I could not find the proof of the following formula in the internet:
$$\frac{k\tan x}{\tan kx}=1+\frac{1}{2}\sum_{0<j<k} \frac{\tan x}{\tan (x+\frac{\pi j}{k})}+\frac{\tan x}{\tan (x-\frac{\pi j}{k})}$$
The source I found this formula is here: page 5, proof of (i)

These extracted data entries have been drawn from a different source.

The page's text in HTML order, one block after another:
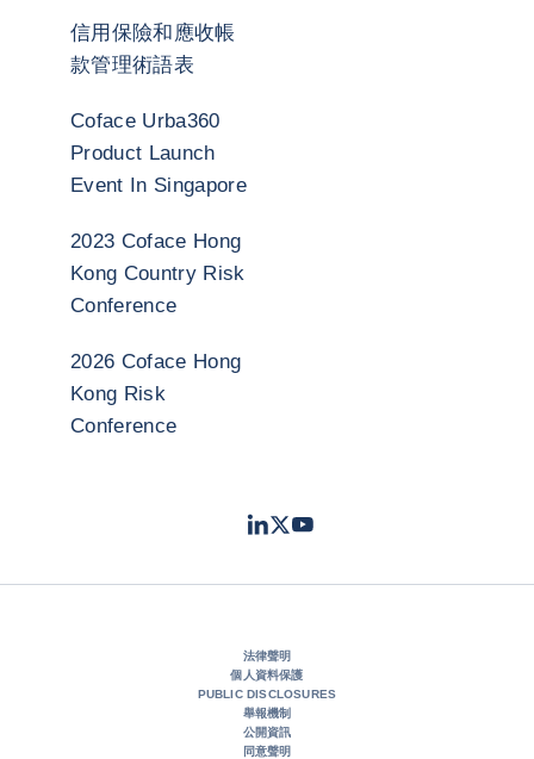
信用保險和應收帳
款管理術語表
Coface Urba360
Product Launch
Event In Singapore
2023 Coface Hong
Kong Country Risk
Conference
2026 Coface Hong
Kong Risk
Conference
LinkedIn
TwitterYoutube
法律聲明
個人資料保護
PUBLIC DISCLOSURES
舉報機制
公開資訊
同意聲明
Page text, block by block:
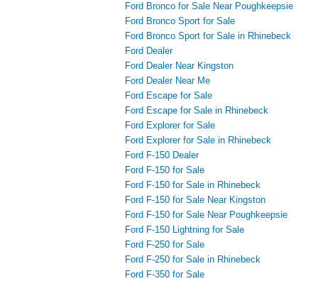
Ford Bronco for Sale Near Poughkeepsie
Ford Bronco Sport for Sale
Ford Bronco Sport for Sale in Rhinebeck
Ford Dealer
Ford Dealer Near Kingston
Ford Dealer Near Me
Ford Escape for Sale
Ford Escape for Sale in Rhinebeck
Ford Explorer for Sale
Ford Explorer for Sale in Rhinebeck
Ford F-150 Dealer
Ford F-150 for Sale
Ford F-150 for Sale in Rhinebeck
Ford F-150 for Sale Near Kingston
Ford F-150 for Sale Near Poughkeepsie
Ford F-150 Lightning for Sale
Ford F-250 for Sale
Ford F-250 for Sale in Rhinebeck
Ford F-350 for Sale
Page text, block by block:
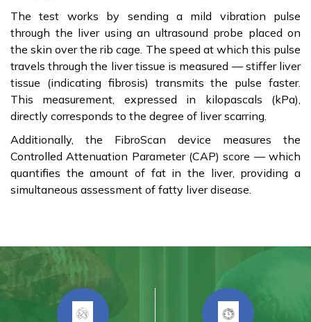
The test works by sending a mild vibration pulse
through the liver using an ultrasound probe placed on
the skin over the rib cage. The speed at which this pulse
travels through the liver tissue is measured — stiffer liver
tissue (indicating fibrosis) transmits the pulse faster.
This measurement, expressed in kilopascals (kPa),
directly corresponds to the degree of liver scarring.
Additionally, the FibroScan device measures the
Controlled Attenuation Parameter (CAP) score — which
quantifies the amount of fat in the liver, providing a
simultaneous assessment of fatty liver disease.
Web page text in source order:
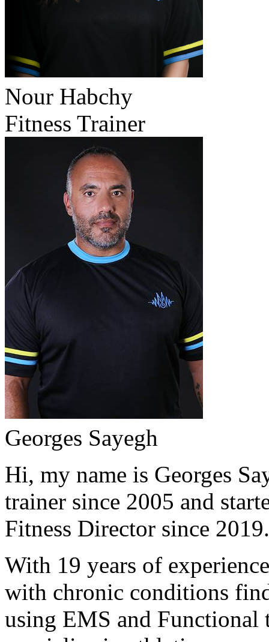
Nour Habchy
Fitness Trainer
Georges Sayegh
Hi, my name is Georges
trainer since 2005 and
Fitness Director since
With 19 years of
with chronic conditions
using EMS and Functional
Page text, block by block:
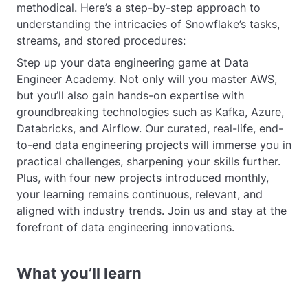
methodical. Here’s a step-by-step approach to
understanding the intricacies of Snowflake’s tasks,
streams, and stored procedures:
Step up your data engineering game at Data
Engineer Academy. Not only will you master AWS,
but you’ll also gain hands-on expertise with
groundbreaking technologies such as Kafka, Azure,
Databricks, and Airflow. Our curated, real-life, end-
to-end data engineering projects will immerse you in
practical challenges, sharpening your skills further.
Plus, with four new projects introduced monthly,
your learning remains continuous, relevant, and
aligned with industry trends. Join us and stay at the
forefront of data engineering innovations.
What you’ll learn
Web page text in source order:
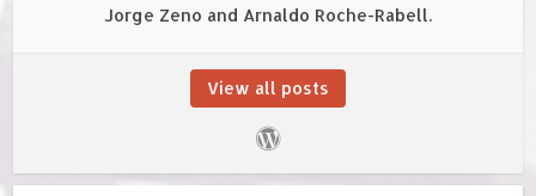
Jorge Zeno and Arnaldo Roche-Rabell.
View all posts
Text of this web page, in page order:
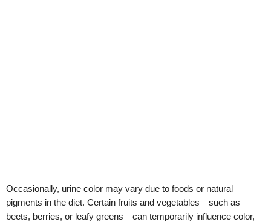
Occasionally, urine color may vary due to foods or natural
pigments in the diet. Certain fruits and vegetables—such as
beets, berries, or leafy greens—can temporarily influence color,

Claim: $$\tan(\theta)+\tan \left(\theta+ \frac{\pi}{n} \right) + \tan\left(\theta + \frac{2\pi}{n}\right) + \dots + \tan \left (\theta + \frac{(n-1)\pi}{n} \right) = -n\cot \left(\frac{n\pi}{2} + n\theta \right)$$
Proof: Sum of tangent functions where arguments are in specific arithmetic series
$$\sum_{0<j<k} {\tan (x+\frac{\pi j}{k})}=-\tan x-k\cot(\frac{k\pi}{2}+kx)$$
$$\sum_{0<j<k} {\tan (x-\frac{\pi j}{k})}=-\sum_{0<j<k} {\tan (-x+\frac{\pi j}{k})}=-\tan x-k\cot(kx-\frac{k\pi}{2})$$
Now remember that $\cot(kx + \frac{k\pi}{2}) = \tan kx $ or -$\tan kx$ depending on wether $k$ is odd or even. So make 2 cases and solve.